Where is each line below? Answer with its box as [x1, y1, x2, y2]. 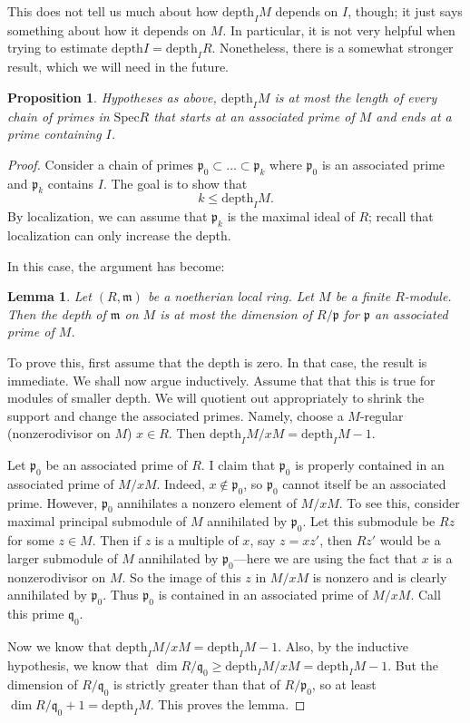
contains [47, 173, 94, 192]
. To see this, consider [338, 493, 460, 512]
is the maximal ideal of [227, 207, 355, 226]
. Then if [92, 531, 141, 550]
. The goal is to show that [103, 173, 248, 192]
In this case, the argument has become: [7, 256, 225, 275]
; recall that [368, 207, 434, 226]
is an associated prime [321, 154, 446, 173]
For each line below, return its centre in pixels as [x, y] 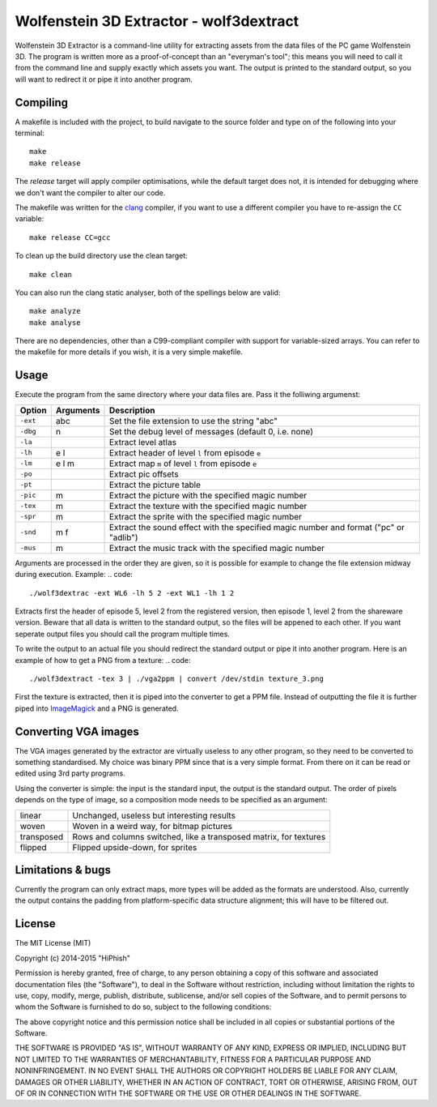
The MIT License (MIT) [53, 943]
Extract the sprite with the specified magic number [206, 516]
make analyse [55, 323]
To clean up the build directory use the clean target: [101, 256]
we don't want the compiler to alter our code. [90, 192]
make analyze [55, 311]
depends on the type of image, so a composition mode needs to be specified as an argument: [171, 800]
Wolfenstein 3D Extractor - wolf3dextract [157, 21]
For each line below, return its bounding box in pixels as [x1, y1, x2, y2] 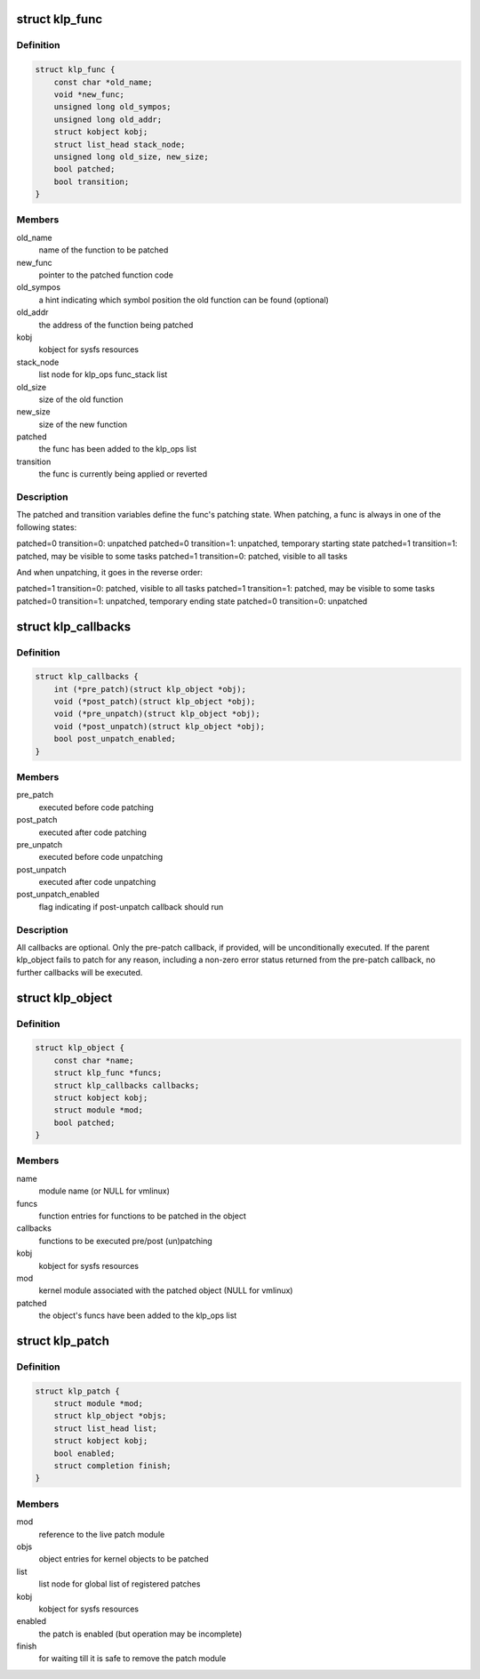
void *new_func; [53, 89, 124, 100]
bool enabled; [53, 1448, 116, 1458]
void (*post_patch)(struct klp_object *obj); [53, 696, 256, 707]
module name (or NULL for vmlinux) [38, 1185, 171, 1196]
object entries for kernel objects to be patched [38, 1554, 209, 1564]
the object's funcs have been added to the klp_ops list [38, 1310, 237, 1321]
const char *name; [53, 1055, 134, 1065]
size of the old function [38, 394, 124, 405]
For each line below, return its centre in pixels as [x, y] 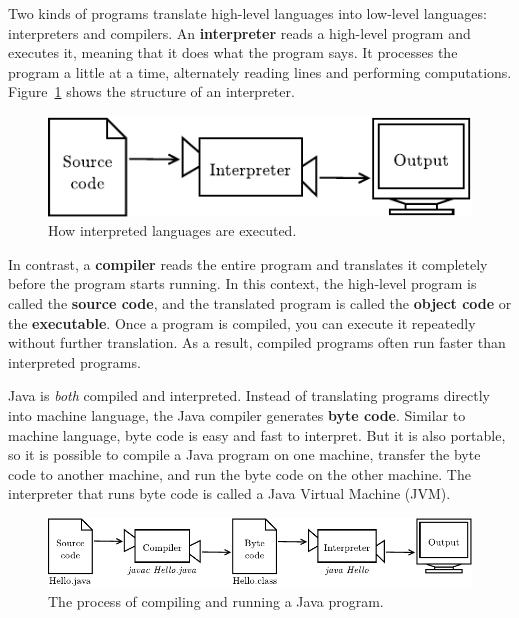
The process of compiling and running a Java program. [216, 600]
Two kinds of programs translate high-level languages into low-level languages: [247, 13]
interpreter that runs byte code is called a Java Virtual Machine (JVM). [229, 493]
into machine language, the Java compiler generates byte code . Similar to [237, 415]
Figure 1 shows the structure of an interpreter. [151, 91]
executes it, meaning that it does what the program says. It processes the [233, 52]
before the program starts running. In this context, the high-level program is [242, 283]
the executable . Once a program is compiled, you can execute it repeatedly [242, 322]
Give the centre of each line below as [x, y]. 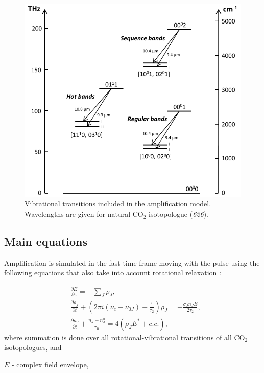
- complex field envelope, [50, 364]
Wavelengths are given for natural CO [84, 214]
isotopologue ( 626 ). [178, 214]
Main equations [46, 241]
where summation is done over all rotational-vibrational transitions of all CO [125, 337]
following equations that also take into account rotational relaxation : [113, 273]
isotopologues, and [33, 347]
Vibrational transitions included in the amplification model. [118, 204]
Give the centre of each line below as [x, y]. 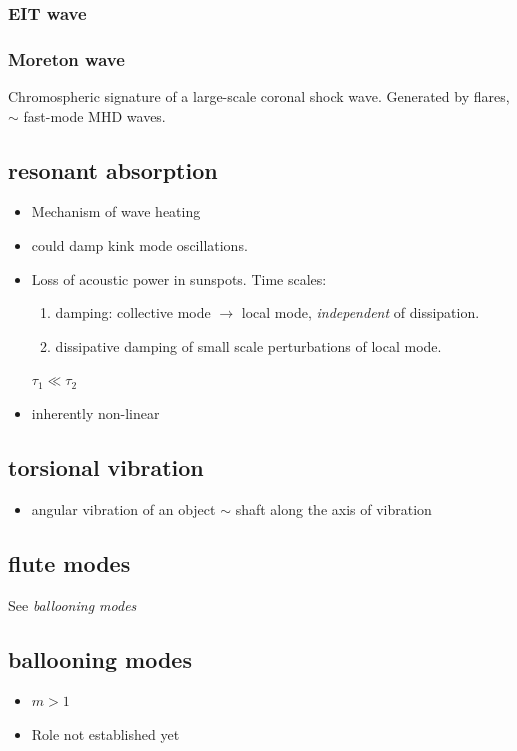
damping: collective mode [133, 312]
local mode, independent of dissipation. [360, 312]
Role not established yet [105, 734]
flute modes [69, 562]
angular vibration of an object [123, 508]
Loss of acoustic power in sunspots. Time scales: [179, 278]
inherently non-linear [95, 413]
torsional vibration [106, 467]
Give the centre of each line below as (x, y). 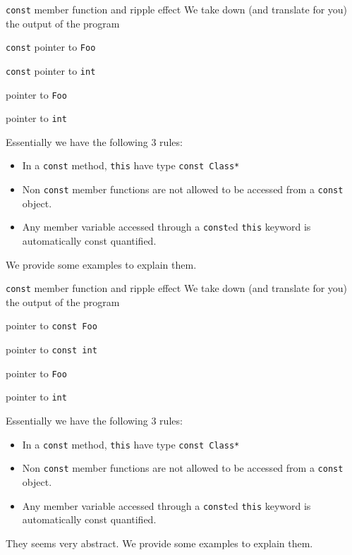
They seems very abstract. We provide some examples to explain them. (159, 543)
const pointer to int (51, 70)
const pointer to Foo (51, 47)
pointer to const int (51, 349)
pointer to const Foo (51, 325)
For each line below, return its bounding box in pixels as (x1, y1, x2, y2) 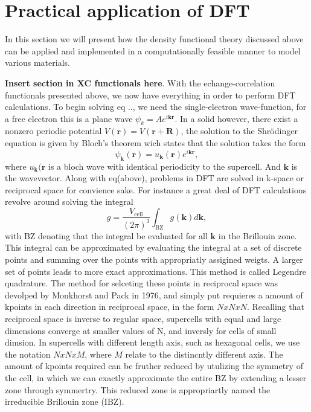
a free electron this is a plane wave (5, 112, 133, 124)
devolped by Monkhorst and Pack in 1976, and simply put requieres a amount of (5, 288, 303, 301)
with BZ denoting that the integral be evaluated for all (5, 229, 208, 242)
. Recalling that (246, 300, 304, 313)
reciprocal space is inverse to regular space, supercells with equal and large (5, 312, 281, 325)
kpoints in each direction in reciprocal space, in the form (5, 300, 214, 313)
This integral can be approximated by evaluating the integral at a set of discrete (5, 241, 302, 254)
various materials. (5, 56, 70, 69)
-*-*-
What the task asks.
Return all lines of the material that have "specified" in them.

Expected output.
Extract the sprite with the specified magic number [206, 516]
depends on the type of image, so a composition mode needs to be specified as an argument: [171, 800]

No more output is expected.